→ **PROVIDED RECORDS**
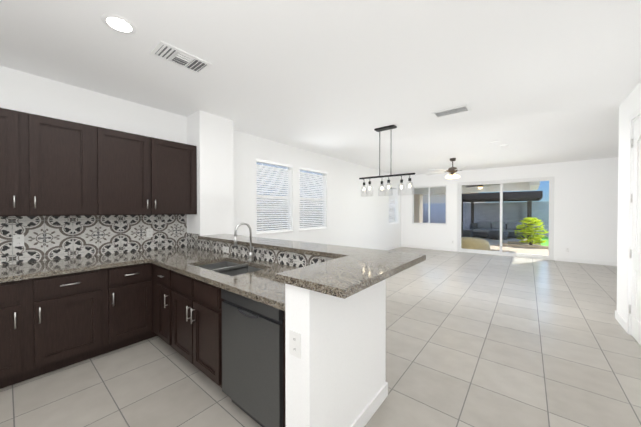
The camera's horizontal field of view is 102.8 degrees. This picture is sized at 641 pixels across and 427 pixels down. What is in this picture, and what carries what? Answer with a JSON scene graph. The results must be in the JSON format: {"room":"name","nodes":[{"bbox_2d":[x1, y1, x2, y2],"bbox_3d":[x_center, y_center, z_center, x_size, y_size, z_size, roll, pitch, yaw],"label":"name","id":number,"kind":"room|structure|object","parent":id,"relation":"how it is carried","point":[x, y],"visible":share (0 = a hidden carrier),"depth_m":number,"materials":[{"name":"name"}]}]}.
{"room":"kitchen","nodes":[
{"label":"kitchen","id":0,"kind":"room"},
{"bbox_2d":[0,66,399,249],"bbox_3d":[-0.930,-0.030,5.196,0.150,2.820,13.350,0,1,39],"label":"wall","id":1,"kind":"structure","parent":0,"point":[354,219],"depth_m":4.68,"materials":[{"name":"paint"}]},
{"bbox_2d":[0,108,27,215],"bbox_3d":[-3.013,-0.452,2.232,0.334,0.955,0.547,0,1,39],"label":"upper cabinet","id":2,"kind":"object","parent":1,"relation":"attached to","point":[13,124],"depth_m":2.29,"materials":[{"name":"brown wood"}]},
{"bbox_2d":[28,113,95,215],"bbox_3d":[-2.687,-0.456,2.634,0.334,0.955,0.487,0,1,39],"label":"upper cabinet","id":3,"kind":"object","parent":1,"relation":"attached to","point":[49,166],"depth_m":2.53,"materials":[{"name":"brown wood"}]},
{"bbox_2d":[0,214,187,264],"bbox_3d":[-3.318,0.262,2.125,0.002,0.470,4.264,0,1,39],"label":"tile backsplash","id":4,"kind":"structure","parent":1,"relation":"attached to","point":[53,237],"depth_m":2.91,"materials":[{"name":"multicoloured tile"}]},
{"bbox_2d":[13,235,23,246],"bbox_3d":[-2.985,0.268,2.528,0.008,0.115,0.072,0,1,39],"label":"outlet","id":5,"kind":"object","parent":4,"relation":"attached to","point":[18,240],"visible":1,"depth_m":2.52,"materials":[{"name":"white plastic"}]},
{"bbox_2d":[146,228,152,236],"bbox_3d":[-2.276,0.259,3.404,0.008,0.115,0.072,0,1,39],"label":"outlet","id":6,"kind":"object","parent":4,"relation":"attached to","point":[149,232],"visible":1,"depth_m":3.40,"materials":[{"name":"white plastic"}]},
{"bbox_2d":[96,126,159,214],"bbox_3d":[-2.347,-0.461,3.054,0.334,0.955,0.595,0,1,39],"label":"upper cabinet","id":7,"kind":"object","parent":1,"relation":"attached to","point":[127,164],"depth_m":2.95,"materials":[{"name":"brown wood"}]},
{"bbox_2d":[160,139,196,214],"bbox_3d":[-2.049,-0.465,3.423,0.334,0.955,0.641,0,1,39],"label":"upper cabinet","id":8,"kind":"object","parent":1,"relation":"attached to","point":[178,161],"depth_m":3.38,"materials":[{"name":"brown wood"}]},
{"bbox_2d":[188,266,227,301],"bbox_3d":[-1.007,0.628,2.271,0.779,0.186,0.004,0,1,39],"label":"countertop","id":9,"kind":"structure","parent":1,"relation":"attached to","point":[195,277],"depth_m":2.07,"materials":[{"name":"grey stone"}]},
{"bbox_2d":[256,162,293,235],"bbox_3d":[-0.925,-0.312,5.151,0.130,1.435,0.990,0,1,39],"label":"window","id":10,"kind":"structure","parent":1,"relation":"in","point":[278,210],"depth_m":5.24,"materials":[{"name":"white plastic"}]},
{"bbox_2d":[256,158,292,233],"bbox_3d":[-0.910,-0.326,5.138,0.046,1.404,0.938,0,1,39],"label":"window blind","id":11,"kind":"object","parent":10,"relation":"attached to","point":[285,204],"visible":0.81,"depth_m":5.10,"materials":[{"name":"white plastic"}]},
{"bbox_2d":[299,170,327,231],"bbox_3d":[-0.180,-0.322,6.072,0.130,1.435,1.040,0,1,39],"label":"window","id":12,"kind":"structure","parent":1,"relation":"in","point":[318,208],"depth_m":6.31,"materials":[{"name":"white plastic"}]},
{"bbox_2d":[300,167,326,229],"bbox_3d":[-0.164,-0.335,6.059,0.046,1.404,0.988,0,1,39],"label":"window blind","id":13,"kind":"object","parent":12,"relation":"attached to","point":[304,195],"visible":0.88,"depth_m":6.02,"materials":[{"name":"white plastic"}]},
{"bbox_2d":[381,244,401,250],"bbox_3d":[0.799,1.309,7.215,0.013,0.100,7.758,0,1,39],"label":"baseboard","id":14,"kind":"structure","parent":1,"relation":"attached to","point":[397,246],"depth_m":9.58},
{"bbox_2d":[388,187,398,224],"bbox_3d":[2.727,-0.310,9.663,0.130,1.435,0.940,0,1,39],"label":"window","id":15,"kind":"structure","parent":1,"relation":"in","point":[395,209],"depth_m":9.99,"materials":[{"name":"white plastic"}]},
{"bbox_2d":[389,186,397,223],"bbox_3d":[2.743,-0.323,9.650,0.046,1.404,0.888,0,1,39],"label":"window blind","id":16,"kind":"object","parent":15,"relation":"attached to","point":[394,204],"visible":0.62,"depth_m":9.65,"materials":[{"name":"white plastic"}]},
{"bbox_2d":[187,110,385,389],"bbox_3d":[-0.733,-0.006,2.882,3.070,2.820,0.160,0,1,39],"label":"wall","id":17,"kind":"structure","parent":0,"point":[212,134],"depth_m":3.66,"materials":[{"name":"paint"}]},
{"bbox_2d":[192,262,227,273],"bbox_3d":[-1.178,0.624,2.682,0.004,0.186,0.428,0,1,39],"label":"sink","id":18,"kind":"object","parent":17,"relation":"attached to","point":[215,265],"depth_m":2.67,"materials":[{"name":"grey metal"}]},
{"bbox_2d":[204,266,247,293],"bbox_3d":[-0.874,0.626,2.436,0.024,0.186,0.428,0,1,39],"label":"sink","id":19,"kind":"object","parent":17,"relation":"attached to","point":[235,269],"depth_m":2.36,"materials":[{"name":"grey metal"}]},
{"bbox_2d":[188,233,334,267],"bbox_3d":[-0.843,0.392,2.866,2.856,0.195,0.002,0,1,39],"label":"tile backsplash","id":20,"kind":"structure","parent":17,"relation":"attached to","point":[299,260],"depth_m":2.67,"materials":[{"name":"tile"}]},
{"bbox_2d":[223,246,228,252],"bbox_3d":[-1.151,0.439,3.109,0.115,0.072,0.008,0,1,39],"label":"outlet","id":21,"kind":"object","parent":20,"relation":"attached to","point":[225,249],"visible":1,"depth_m":3.11,"materials":[{"name":"white plastic"}]},
{"bbox_2d":[198,234,425,298],"bbox_3d":[-0.660,0.338,2.473,2.899,0.040,1.150,0,1,39],"label":"bar","id":22,"kind":"object","parent":17,"relation":"on","point":[347,271],"visible":1,"depth_m":1.64,"materials":[{"name":"grey stone"}]},
{"bbox_2d":[0,247,640,426],"bbox_3d":[2.556,1.461,3.161,8.150,0.120,14.550,0,1,39],"label":"floor","id":23,"kind":"structure","parent":0,"point":[479,340],"depth_m":2.33,"materials":[{"name":"tile"}]},
{"bbox_2d":[0,278,31,388],"bbox_3d":[-2.846,0.975,2.148,0.719,0.874,0.484,0,1,39],"label":"base cabinet","id":24,"kind":"object","parent":23,"relation":"on","point":[15,297],"depth_m":2.07,"materials":[{"name":"brown wood"}]},
{"bbox_2d":[32,270,107,377],"bbox_3d":[-2.537,0.971,2.528,0.719,0.874,0.496,0,1,39],"label":"base cabinet","id":25,"kind":"object","parent":23,"relation":"on","point":[56,314],"depth_m":2.31,"materials":[{"name":"brown wood"}]},
{"bbox_2d":[0,246,199,281],"bbox_3d":[-3.032,0.519,1.897,0.738,0.040,4.268,0,1,39],"label":"countertop","id":26,"kind":"structure","parent":25,"relation":"on","point":[17,272],"depth_m":2.52,"materials":[{"name":"grey stone"}]},
{"bbox_2d":[212,266,298,313],"bbox_3d":[-0.263,0.519,1.939,0.794,0.040,0.718,0,1,39],"label":"countertop","id":27,"kind":"structure","parent":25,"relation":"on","point":[258,285],"depth_m":1.80,"materials":[{"name":"grey stone"}]},
{"bbox_2d":[108,262,143,351],"bbox_3d":[-2.254,0.968,2.879,0.719,0.874,0.405,0,1,39],"label":"base cabinet","id":28,"kind":"object","parent":23,"relation":"on","point":[125,283],"depth_m":2.63,"materials":[{"name":"brown wood"}]},
{"bbox_2d":[148,250,239,269],"bbox_3d":[-1.403,0.509,2.862,0.581,0.040,0.718,0,1,39],"label":"countertop","id":29,"kind":"structure","parent":28,"relation":"on","point":[206,257],"depth_m":2.73,"materials":[{"name":"grey stone"}]},
{"bbox_2d":[144,262,159,339],"bbox_3d":[-1.565,0.967,2.985,0.260,0.874,0.738,0,1,39],"label":"base cabinet","id":30,"kind":"object","parent":23,"relation":"on","point":[151,319],"depth_m":2.78,"materials":[{"name":"brown wood"}]},
{"bbox_2d":[156,266,187,346],"bbox_3d":[-1.350,0.968,2.837,0.360,0.874,0.699,0,1,39],"label":"base cabinet","id":31,"kind":"object","parent":23,"relation":"on","point":[167,281],"depth_m":2.52,"materials":[{"name":"brown wood"}]},
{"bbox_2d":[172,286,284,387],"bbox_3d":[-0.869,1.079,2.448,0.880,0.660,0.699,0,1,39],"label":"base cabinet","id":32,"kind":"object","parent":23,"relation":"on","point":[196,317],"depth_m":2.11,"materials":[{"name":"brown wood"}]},
{"bbox_2d":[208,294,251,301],"bbox_3d":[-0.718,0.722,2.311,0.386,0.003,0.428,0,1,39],"label":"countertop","id":33,"kind":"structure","parent":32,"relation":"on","point":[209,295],"depth_m":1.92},
{"bbox_2d":[234,222,253,260],"bbox_3d":[-0.768,0.292,2.606,0.106,0.401,0.227,0,1,39],"label":"faucet","id":34,"kind":"object","parent":33,"relation":"on","point":[251,254],"visible":1,"depth_m":2.65,"materials":[{"name":"metal"}]},
{"bbox_2d":[221,289,283,426],"bbox_3d":[-0.262,0.979,1.940,0.620,0.871,0.707,0,1,39],"label":"dishwasher","id":35,"kind":"object","parent":23,"relation":"on","point":[252,359],"visible":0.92,"depth_m":1.63,"materials":[{"name":"plastic"}]},
{"bbox_2d":[0,0,640,175],"bbox_3d":[2.556,-1.478,3.130,8.150,0.120,14.550,0,1,39],"label":"ceiling","id":36,"kind":"structure","parent":0,"point":[530,82],"depth_m":2.47,"materials":[{"name":"paint"}]},
{"bbox_2d":[101,14,136,34],"bbox_3d":[-1.495,-1.402,1.901,0.210,0.005,0.210,0,1,39],"label":"recessed light","id":37,"kind":"object","parent":36,"relation":"in","point":[119,24],"visible":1,"depth_m":1.90,"materials":[{"name":"white plastic"}]},
{"bbox_2d":[149,41,212,74],"bbox_3d":[-1.263,-1.404,2.331,0.270,0.012,0.440,0,1,39],"label":"ceiling vent","id":38,"kind":"object","parent":36,"relation":"in","point":[166,52],"visible":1,"depth_m":2.31,"materials":[{"name":"white metal"}]},
{"bbox_2d":[359,125,414,196],"bbox_3d":[1.080,-0.861,4.261,0.984,1.136,0.234,0,1,39],"label":"pendant chandelier","id":39,"kind":"object","parent":36,"relation":"hanging from","point":[389,127],"visible":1,"depth_m":4.23,"materials":[{"name":"black metal"}]},
{"bbox_2d":[431,104,470,117],"bbox_3d":[1.815,-1.416,3.558,0.450,0.012,0.250,0,1,39],"label":"ceiling vent","id":40,"kind":"object","parent":36,"relation":"in","point":[452,111],"visible":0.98,"depth_m":3.54,"materials":[{"name":"white metal"}]},
{"bbox_2d":[426,158,486,178],"bbox_3d":[3.535,-1.190,6.826,1.498,0.533,1.446,0,1,39],"label":"ceiling fan","id":41,"kind":"object","parent":36,"relation":"hanging from","point":[452,170],"visible":1,"depth_m":6.71,"materials":[{"name":"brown metal"}]},
{"bbox_2d":[285,282,378,426],"bbox_3d":[0.103,0.893,1.623,0.175,1.050,0.720,0,1,39],"label":"wall","id":42,"kind":"structure","parent":0,"point":[335,375],"depth_m":1.43,"materials":[{"name":"paint"}]},
{"bbox_2d":[289,329,300,358],"bbox_3d":[-0.134,0.685,1.343,0.081,0.129,0.008,0,1,39],"label":"outlet","id":43,"kind":"object","parent":42,"relation":"attached to","point":[294,343],"visible":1,"depth_m":1.34,"materials":[{"name":"white plastic"}]},
{"bbox_2d":[350,383,387,426],"bbox_3d":[0.220,1.368,1.621,0.014,0.100,0.884,0,1,39],"label":"baseboard","id":44,"kind":"structure","parent":42,"relation":"attached to","point":[362,419],"depth_m":1.78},
{"bbox_2d":[400,158,615,261],"bbox_3d":[5.506,-0.064,8.458,5.750,2.820,0.180,0,1,39],"label":"wall","id":45,"kind":"structure","parent":0,"point":[591,209],"depth_m":7.22,"materials":[{"name":"paint"}]},
{"bbox_2d":[402,244,454,251],"bbox_3d":[3.991,1.284,9.612,1.899,0.100,0.013,0,1,39],"label":"baseboard","id":46,"kind":"structure","parent":45,"relation":"attached to","point":[403,245],"depth_m":9.55,"materials":[{"name":"white wood"}]},
{"bbox_2d":[412,185,446,225],"bbox_3d":[4.071,-0.299,9.598,1.280,1.455,0.130,0,1,39],"label":"window","id":47,"kind":"structure","parent":45,"relation":"in","point":[429,215],"depth_m":9.61,"materials":[{"name":"white plastic"}]},
{"bbox_2d":[389,181,539,222],"bbox_3d":[4.956,-0.135,10.917,7.100,2.931,2.949,0,1,39],"label":"roof","id":48,"kind":"structure","parent":45,"relation":"attached to","point":[518,186],"depth_m":11.02,"materials":[{"name":"paint"}]},
{"bbox_2d":[466,184,498,188],"bbox_3d":[6.189,-1.120,9.811,1.256,0.338,1.321,0,1,39],"label":"fan","id":49,"kind":"object","parent":48,"relation":"hanging from","point":[479,187],"depth_m":9.83,"materials":[{"name":"white"}]},
{"bbox_2d":[457,176,554,259],"bbox_3d":[5.809,0.133,8.222,2.520,2.430,0.128,0,1,39],"label":"door frame","id":50,"kind":"structure","parent":45,"relation":"attached to","point":[551,180],"depth_m":8.15,"materials":[{"name":"white plastic"}]},
{"bbox_2d":[557,257,616,265],"bbox_3d":[7.247,1.311,6.976,1.159,0.100,0.013,0,1,39],"label":"baseboard","id":51,"kind":"structure","parent":45,"relation":"attached to","point":[558,258],"depth_m":6.94,"materials":[{"name":"white wood"}]},
{"bbox_2d":[616,82,640,320],"bbox_3d":[1.383,0.023,0.107,0.150,2.820,8.350,0,1,39],"label":"wall","id":52,"kind":"structure","parent":0,"point":[632,102],"depth_m":3.20,"materials":[{"name":"paint"}]},
{"bbox_2d":[615,310,625,330],"bbox_3d":[3.792,1.351,3.227,0.013,0.100,0.519,0,1,39],"label":"baseboard","id":53,"kind":"structure","parent":52,"relation":"attached to","point":[618,317],"depth_m":3.22,"materials":[{"name":"white wood"}]},
{"bbox_2d":[626,106,640,345],"bbox_3d":[3.348,0.140,2.578,0.200,2.535,1.010,0,1,39],"label":"door","id":54,"kind":"structure","parent":52,"relation":"in","point":[633,319],"depth_m":2.88,"materials":[{"name":"white wood"}]},
{"label":"outside","id":55,"kind":"structure","parent":0,"visible":0},
{"bbox_2d":[472,236,548,255],"bbox_3d":[8.901,1.384,11.117,18.000,0.108,8.199,0,1,39],"label":"patio slab","id":56,"kind":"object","parent":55,"point":[493,243],"depth_m":9.81,"materials":[{"name":"concrete"}]},
{"bbox_2d":[463,229,472,236],"bbox_3d":[7.716,1.072,13.584,0.550,0.461,0.550,0,1,39],"label":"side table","id":57,"kind":"object","parent":56,"relation":"on","point":[469,233],"depth_m":13.35,"materials":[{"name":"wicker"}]},
{"bbox_2d":[461,237,489,250],"bbox_3d":[5.628,1.129,9.646,1.300,0.430,1.300,0,1,39],"label":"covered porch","id":58,"kind":"object","parent":56,"relation":"on","point":[474,244],"depth_m":9.14,"materials":[{"name":"beige concrete"}]},
{"bbox_2d":[470,221,524,237],"bbox_3d":[9.620,0.858,13.906,2.400,0.780,1.650,0,1,39],"label":"outdoor sofa","id":59,"kind":"object","parent":56,"relation":"on","point":[482,230],"depth_m":13.91,"materials":[{"name":"fabric"}]},
{"bbox_2d":[488,230,507,239],"bbox_3d":[9.052,1.098,13.049,0.840,0.420,0.840,0,1,39],"label":"outdoor table","id":60,"kind":"object","parent":56,"relation":"on","point":[495,235],"depth_m":12.76,"materials":[{"name":"wicker"}]},
{"bbox_2d":[461,191,542,241],"bbox_3d":[9.160,0.165,13.371,3.550,2.281,4.150,0,1,39],"label":"pergola","id":61,"kind":"object","parent":56,"relation":"on","point":[526,195],"depth_m":11.79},
{"bbox_2d":[502,237,548,248],"bbox_3d":[12.972,1.294,9.588,9.750,0.101,5.450,0,1,39],"label":"lawn","id":62,"kind":"structure","parent":56,"relation":"on","point":[522,244],"depth_m":10.50,"materials":[{"name":"green plant"}]},
{"bbox_2d":[514,217,548,244],"bbox_3d":[8.556,0.721,10.382,1.099,1.128,1.091,0,1,39],"label":"shrub","id":63,"kind":"object","parent":62,"relation":"on","point":[536,223],"depth_m":10.22,"materials":[{"name":"green plant"}]},
{"bbox_3d":[12.487,1.484,15.548,80.000,0.175,80.000,0,1,39],"label":"ground","id":64,"kind":"structure","parent":55,"visible":0},
{"bbox_2d":[257,162,322,197],"bbox_3d":[-3.930,-0.948,9.706,0.300,4.800,26.300,0,1,39],"label":"wall","id":65,"kind":"structure","parent":64,"relation":"on","point":[258,163],"depth_m":12.12,"materials":[{"name":"grey paint"}]},
{"bbox_2d":[257,198,394,230],"bbox_3d":[-0.599,0.481,8.376,0.170,1.970,24.400,0,1,39],"label":"fence","id":66,"kind":"object","parent":64,"relation":"on","point":[392,217],"depth_m":7.58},
{"bbox_2d":[389,193,484,203],"bbox_3d":[7.784,-1.276,25.761,14.800,5.120,11.000,0,1,39],"label":"neighbouring house","id":67,"kind":"structure","parent":64,"relation":"on","point":[433,197],"depth_m":18.83,"materials":[{"name":"beige paint"}]},
{"bbox_2d":[423,201,548,236],"bbox_3d":[11.594,0.373,14.432,28.000,2.060,0.320,0,1,39],"label":"fence","id":68,"kind":"object","parent":64,"relation":"on","point":[437,211],"depth_m":15.29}
]}

→ **ABOUT THIS EXERCISE**
How many lines in the entries above hold the word "plant"? Reply with the number by itself.

→ **FINAL ANSWER**
2